▸ Work instruction
Copy out exactly the lines from the one with "A = PREV(A) + P - N (45, 335)" through the last line of the listing below, both included, but none of the pictures.

-- -- --

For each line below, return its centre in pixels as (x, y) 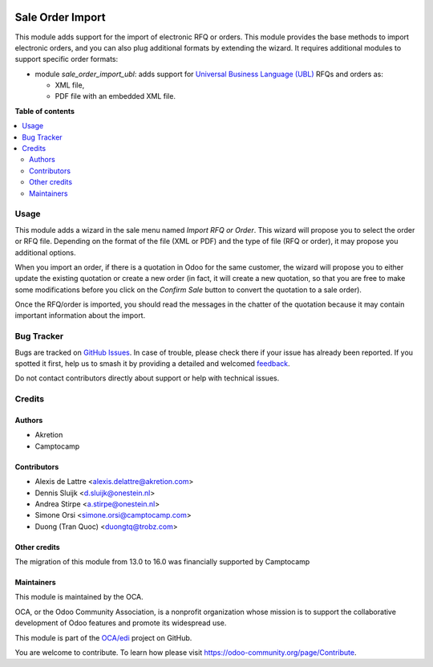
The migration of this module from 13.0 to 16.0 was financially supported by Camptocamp (162, 562)
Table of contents (45, 111)
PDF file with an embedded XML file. (115, 96)
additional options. (45, 252)
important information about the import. (80, 315)
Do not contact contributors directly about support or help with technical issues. (147, 378)
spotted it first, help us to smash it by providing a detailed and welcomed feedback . (152, 364)
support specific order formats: (67, 59)
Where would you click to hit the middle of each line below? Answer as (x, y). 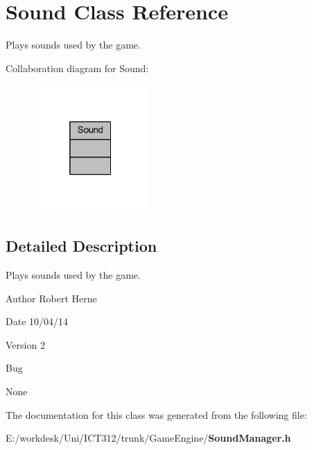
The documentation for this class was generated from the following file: (156, 414)
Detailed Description (81, 246)
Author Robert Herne (51, 298)
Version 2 (25, 344)
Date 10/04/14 (37, 321)
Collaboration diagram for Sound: (77, 68)
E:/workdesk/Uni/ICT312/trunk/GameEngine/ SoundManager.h (148, 438)
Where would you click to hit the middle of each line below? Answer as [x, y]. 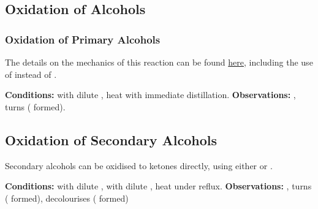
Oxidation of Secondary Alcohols [111, 139]
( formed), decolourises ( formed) [67, 198]
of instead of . [31, 74]
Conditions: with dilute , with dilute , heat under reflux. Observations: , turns [158, 186]
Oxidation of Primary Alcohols [83, 39]
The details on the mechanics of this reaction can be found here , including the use [159, 62]
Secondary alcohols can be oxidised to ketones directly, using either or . [139, 165]
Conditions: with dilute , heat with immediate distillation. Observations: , [150, 95]
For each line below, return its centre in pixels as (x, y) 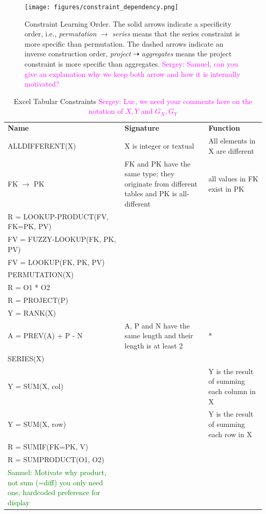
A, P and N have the (157, 325)
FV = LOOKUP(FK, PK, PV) (56, 262)
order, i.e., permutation (61, 34)
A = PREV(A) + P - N (45, 335)
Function (224, 128)
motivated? (42, 84)
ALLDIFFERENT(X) (42, 145)
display (19, 502)
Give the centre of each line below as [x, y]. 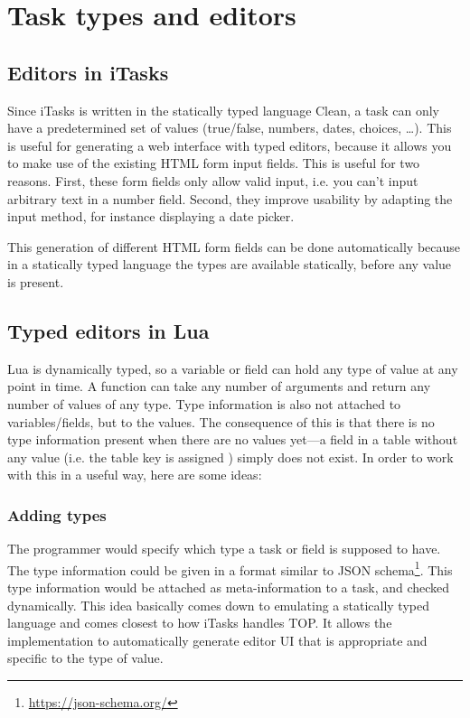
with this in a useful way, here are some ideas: [135, 475]
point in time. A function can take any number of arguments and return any [219, 386]
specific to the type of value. [85, 658]
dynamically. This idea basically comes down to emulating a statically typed [218, 605]
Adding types [57, 514]
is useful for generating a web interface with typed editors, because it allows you [230, 145]
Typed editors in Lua [108, 330]
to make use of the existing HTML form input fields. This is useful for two [214, 163]
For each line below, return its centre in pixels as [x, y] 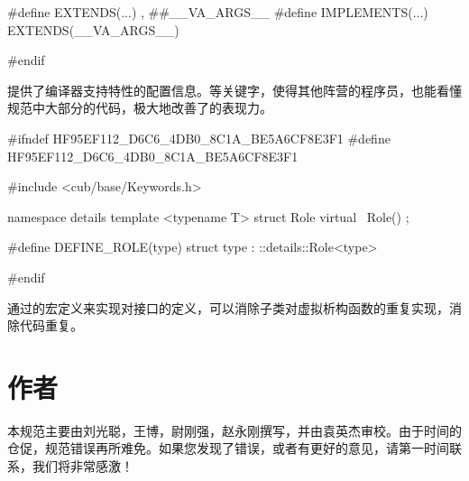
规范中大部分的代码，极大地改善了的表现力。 [140, 108]
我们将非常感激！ [83, 466]
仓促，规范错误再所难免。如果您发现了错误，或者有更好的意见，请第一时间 [228, 448]
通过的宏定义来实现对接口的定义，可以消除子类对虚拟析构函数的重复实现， [228, 307]
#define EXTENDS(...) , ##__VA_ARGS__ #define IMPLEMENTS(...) [218, 12]
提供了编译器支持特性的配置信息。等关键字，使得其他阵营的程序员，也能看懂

-- -- --

▸ Written answer
A = PREV(A) + P - N (45, 335)
Function (224, 128)
motivated? (42, 84)
ALLDIFFERENT(X) (42, 145)
display (19, 502)
Give the centre of each line below as [x, y]. 
with this in a useful way, here are some ideas: [135, 475]
point in time. A function can take any number of arguments and return any [219, 386]
specific to the type of value. [85, 658]
dynamically. This idea basically comes down to emulating a statically typed [218, 605]
Adding types [57, 514]
is useful for generating a web interface with typed editors, because it allows you [230, 145]
Typed editors in Lua [108, 330]
to make use of the existing HTML form input fields. This is useful for two [214, 163]
For each line below, return its centre in pixels as [x, y] 
规范中大部分的代码，极大地改善了的表现力。 [140, 108]
我们将非常感激！ [83, 466]
仓促，规范错误再所难免。如果您发现了错误，或者有更好的意见，请第一时间 [228, 448]
通过的宏定义来实现对接口的定义，可以消除子类对虚拟析构函数的重复实现， [228, 307]
#define EXTENDS(...) , ##__VA_ARGS__ #define IMPLEMENTS(...) [218, 12]
提供了编译器支持特性的配置信息。等关键字，使得其他阵营的程序员，也能看懂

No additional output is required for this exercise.